Много позже, уже дома, в Москве, в суматохе быстро бегущих дней редко удавалось остановиться и оглянуться назад. Но когда удавалось, тогда вспоминалась Антарктида, бури и льды Южного океана, нескончаемое ненастье Кергелена, уединенность острова-гробницы Святой Елены, изнуряющий зной Гвинейского залива, мягкое тепло Канарских островов...
Помнится, кто-то из великих мыслителей сказал, что каждому человеку для гармоничного развития должны быть отпущены судьбой хотя бы три возможности: увидеть мир собственными глазами, испытать радость общения с друзьями, суметь насладиться талантливыми книгами. Путешествие в Антарктиду одарило всем этим сразу.

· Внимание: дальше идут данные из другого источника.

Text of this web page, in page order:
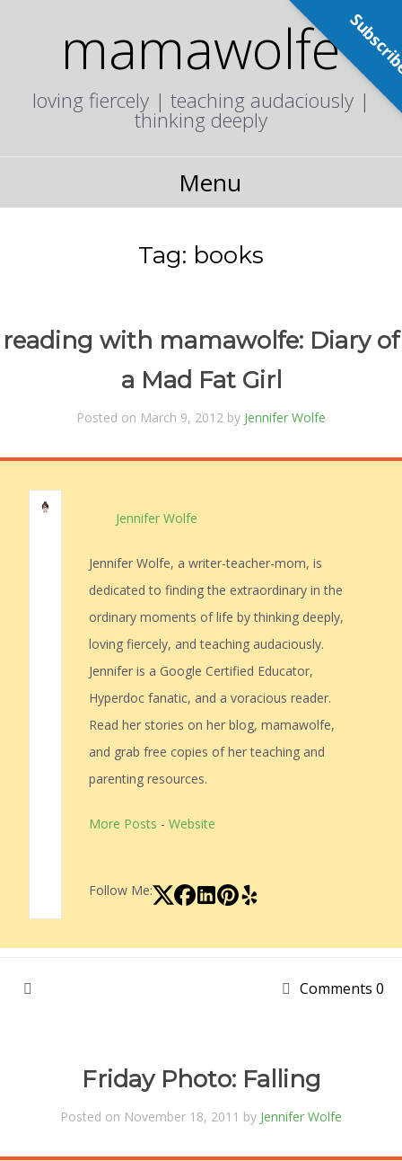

Я узнал разнообразие и неповторимость природных ландшафтов Земли, обрел верных товарищей, ибо в долгой экспедиции люди тесно сближаются, и их дружба не имеет ничего общего с поверхностными отношениями в городской повседневности. А книги? Книги тоже читались тут по-особому. Именно в экспедиции заново открыл я для себя замечательного русского писателя И. А. Гончарова и вслед за ним повторяю: «Как прекрасна жизнь, между прочим, и потому, что человек может путешествовать!»